Help in Arduino code! [SOLVED]

Projects Programming
1

I am trying to make a simple arduino circuit which blinks after every 5th loop .The problem is led never turns off.
code:

int led=7;
int i =1;

void setup()
{
    Serial.begin(9600); 
	pinMode(led, OUTPUT);
}

void loop(){
  bool rew=true;
  if (rew == true){
    digitalWrite(led,HIGH);
    rew=false;
  }
  Serial.print(i);
  Serial.println(" -->Loop no ");
  if(1% 5==0)rew=true;
  delay(5000);
  i++;
}

image
image784×560 34.8 KB

2

why did you post in "Suggestions for the Arduino Project" ?

I moved your topic to an appropriate forum category.
In the future, please take some time to pick the forum category that best suits the subject of your topic. There is an "About the _____ category" topic at the top of each category that explains its purpose.
This is an important part of responsible forum usage, as explained in the "How to get the best out of this forum" guide. The guide contains a lot of other useful information. Please read it.
Thanks in advance for your cooperation.

3

what is the result of 1 % 5 ? did you mean to type i instead of 1 ?

4

yes !
Let me correct it

5

so the LED goes on right away.... you just set rew to true and then check if it's true..

Also read about scope, your rew variable is local to the loop and not static.

6

This is also untested.

8

if would be better to add the ternary operator and use HIGH and LOW instead of

9

got it

10 
int led=7;
int i =1;

void setup()
{
    Serial.begin(9600); 
	pinMode(led, OUTPUT);
}

void loop(){
  bool rew=false ;
  if(i% 5==0)rew=true;
  if (rew == true|| i==1){
    digitalWrite(led,HIGH);
    delay(500);
    digitalWrite(led,LOW);
    //rew=false;
  }
  Serial.print(i);
  Serial.println(" -->Loop no ");
  delay(1000);
  i++;
}

The code works after the aforementioned changes.
Thankyou all;

11

maybe for readability but it should work just fine. No timing was actually specified other than every 5th loop.

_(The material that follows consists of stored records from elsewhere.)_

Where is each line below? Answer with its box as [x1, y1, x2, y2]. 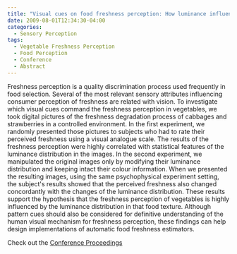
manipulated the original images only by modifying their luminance [7, 157, 201, 166]
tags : [7, 37, 23, 44]
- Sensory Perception [13, 30, 78, 37]
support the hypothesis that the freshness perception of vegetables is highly [7, 195, 230, 203]
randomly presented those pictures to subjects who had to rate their [7, 127, 205, 135]
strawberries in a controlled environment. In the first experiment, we [7, 119, 205, 128]
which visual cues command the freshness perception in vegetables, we [7, 104, 217, 113]
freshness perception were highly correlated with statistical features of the [7, 142, 224, 150]
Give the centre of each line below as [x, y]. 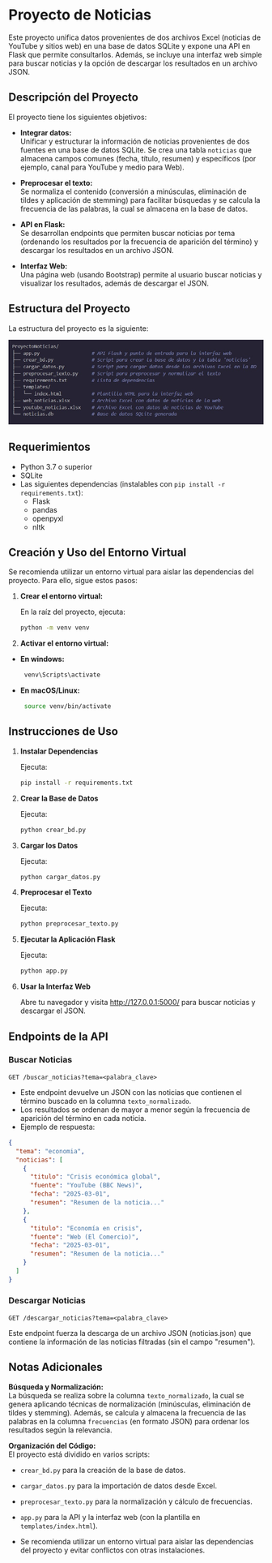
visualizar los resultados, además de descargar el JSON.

Perhaps it would be better to mention the example sketch "Blink Without Delay".

12

yes. The way I got the requirements was

  • LED On for 5 loops cycles
  • LED Off for 5 loops cycles

rinse & repeat.

➜ a state machine might be a nice readable way to implement this

Here is a small introduction to the topic: Yet another Finite State Machine introduction

const int ledPin = 3;
enum {LED_ON, LED_OFF} state = LED_OFF;
int loopCounter = 0;

void setup() {
  pinMode(ledPin, OUTPUT);
  Serial.begin(115200);
}

void loop() {
  Serial.print("Loop #"); Serial.println(loopCounter+1);

  switch (state) {
    case LED_ON:
      if (++loopCounter >= 5) {
        Serial.println(F("Turning Led Off"));
        digitalWrite(ledPin, LOW);
        state = LED_OFF;
        loopCounter = 0;
      }
      break;

    case LED_OFF:
      if (++loopCounter >= 5) {
        Serial.println(F("Turning Led On"));
        digitalWrite(ledPin, HIGH);
        state = LED_ON;
        loopCounter = 0;
      }
      break;
  }

  // so that we can see what's going on
  delay(100);
}
1 Like
13

Sorry for giving out the wrong specifications.

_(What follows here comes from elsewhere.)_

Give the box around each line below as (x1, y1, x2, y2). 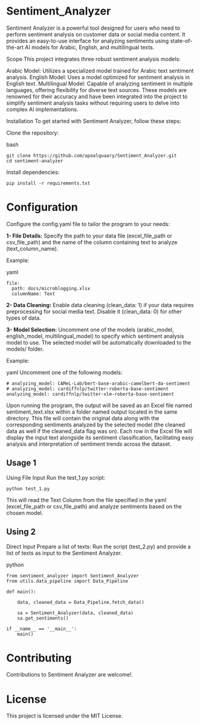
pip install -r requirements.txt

loopCounter Doesn't it always turn 0 ?
By the output:
Loop #1
Loop #2
Loop #3
Loop #4
Loop #5
Turning Led On
Loop #1
Loop #2
Loop #3
Loop #4
Loop #5
Turning Led Off
Loop #1
Loop #2

Is it same as using delay(500) 5 times ?
And i still don't get the part of Switch -case ? Like how is it repeating every 5 times (ie. turn off and on state for 5 loops) because of these

...
if (++loopCounter >= 5) 
...
loopCounter = 0;
...

Also Thankyou @HazardsMind and @J-M-L for helping

14

you might benefit from studying state machines. Here is a small introduction to the topic: Yet another Finite State Machine introduction

++loopCounter is incrementing the loopCounter variable

15

This topic was automatically closed 180 days after the last reply. New replies are no longer allowed.